- THE DATA:
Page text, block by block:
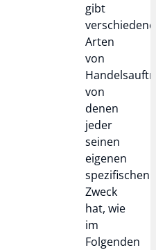
gibt
verschiedene
Arten
von
von
denen
jeder
seinen
eigenen
spezifischen
Zweck
hat, wie
im
Folgenden
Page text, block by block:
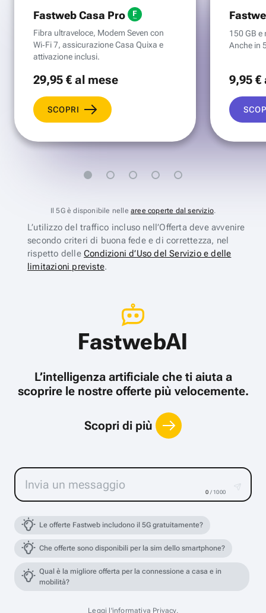
Fastweb Casa Pro
Fibra ultraveloce, Modem Seven con
Wi‑Fi 7, assicurazione Casa Quixa e
attivazione inclusi.
29,95 €al mese
SCOPRI
150 GB e
Anche in
9,95 €
Il 5G è disponibile nelle aree coperte dal servizio.
L’utilizzo del traffico incluso nell’Offerta deve avvenire
secondo criteri di buona fede e di correttezza, nel
rispetto delle Condizioni d’Uso del Servizio e delle
limitazioni previste.
FastwebAI
L’intelligenza artificiale che ti aiuta a
scoprire le nostre offerte più velocemente.
Scopri di più
0 / 1000
Le offerte Fastweb includono il 5G gratuitamente?
Che offerte sono disponibili per la sim dello smartphone?
Qual è la migliore offerta per la connessione a casa e in
mobilità?
Leggi l'informativa Privacy.
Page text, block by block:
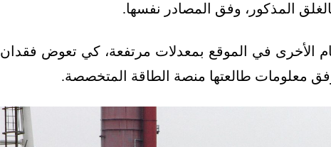
المذكور، وفق المصادر نفسها.
الأخرى في الموقع بمعدلات مرتفعة، كي تعوض فقدان
معلومات طالعتها منصة الطاقة المتخصصة.
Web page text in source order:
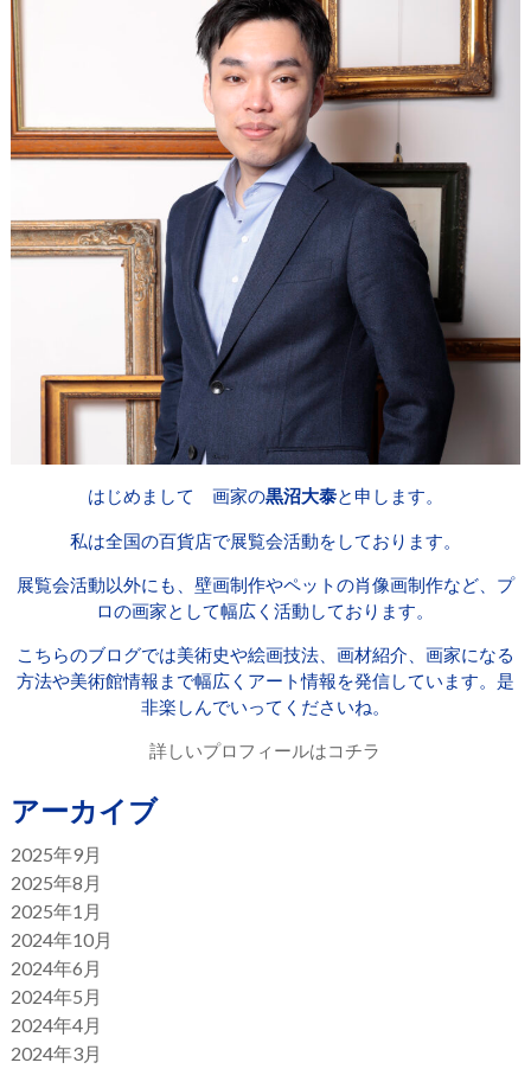
はじめまして 画家の黒沼大泰と申します。
私は全国の百貨店で展覧会活動をしております。
展覧会活動以外にも、壁画制作やペットの肖像画制作など、プ
ロの画家として幅広く活動しております。
こちらのブログでは美術史や絵画技法、画材紹介、画家になる
方法や美術館情報まで幅広くアート情報を発信しています。是
非楽しんでいってくださいね。
詳しいプロフィールはコチラ
アーカイブ
2025年9月
2025年8月
2025年1月
2024年10月
2024年6月
2024年5月
2024年4月
2024年3月
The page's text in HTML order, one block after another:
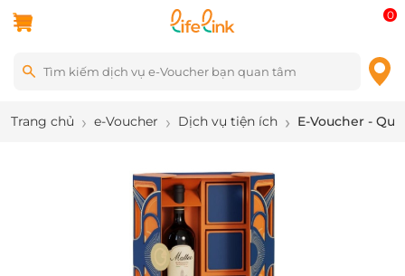
0
Trang chủ e-Voucher Dịch vụ tiện ích E-Voucher -
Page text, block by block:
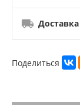
Доставка
Поделиться
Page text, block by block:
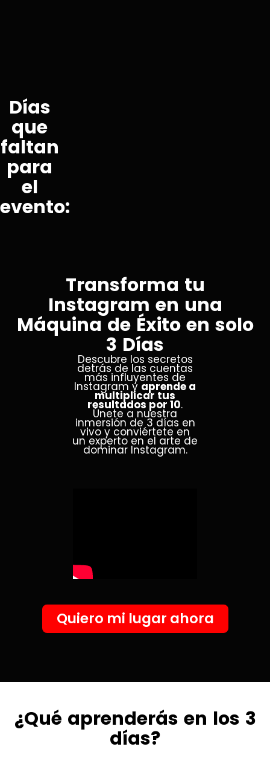
Días
que
faltan
para
el
evento:
Transforma tu
Instagram en una
Máquina de Éxito en solo
3 Días
Descubre los secretos
detrás de las cuentas
más influyentes de
Instagram y aprende a
multiplicar tus
resultados por 10.
Únete a nuestra
inmersión de 3 días en
vivo y conviértete en
un experto en el arte de
dominar Instagram.
Quiero mi lugar ahora
¿Qué aprenderás en los 3
días?
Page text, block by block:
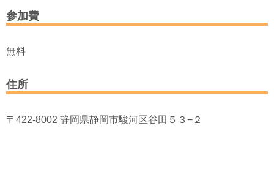
参加費
無料
住所
〒422-8002 静岡県静岡市駿河区谷田５３−２
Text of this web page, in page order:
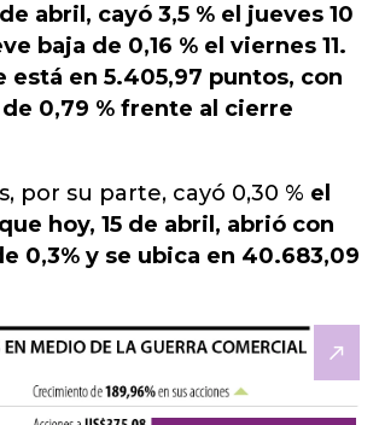
abril, cayó 3,5 % el jueves 10
baja de 0,16 % el viernes 11.
está en 5.405,97 puntos, con
0,79 % frente al cierre
por su parte, cayó 0,30 % el
hoy, 15 de abril, abrió con
0,3% y se ubica en 40.683,09

- WHAT THIS TASK INVOLVES: Among the records above, find each line containing the string "cayó" and copy it.

- RESULT BELOW:
abril, cayó 3,5 % el jueves 10
por su parte, cayó 0,30 % el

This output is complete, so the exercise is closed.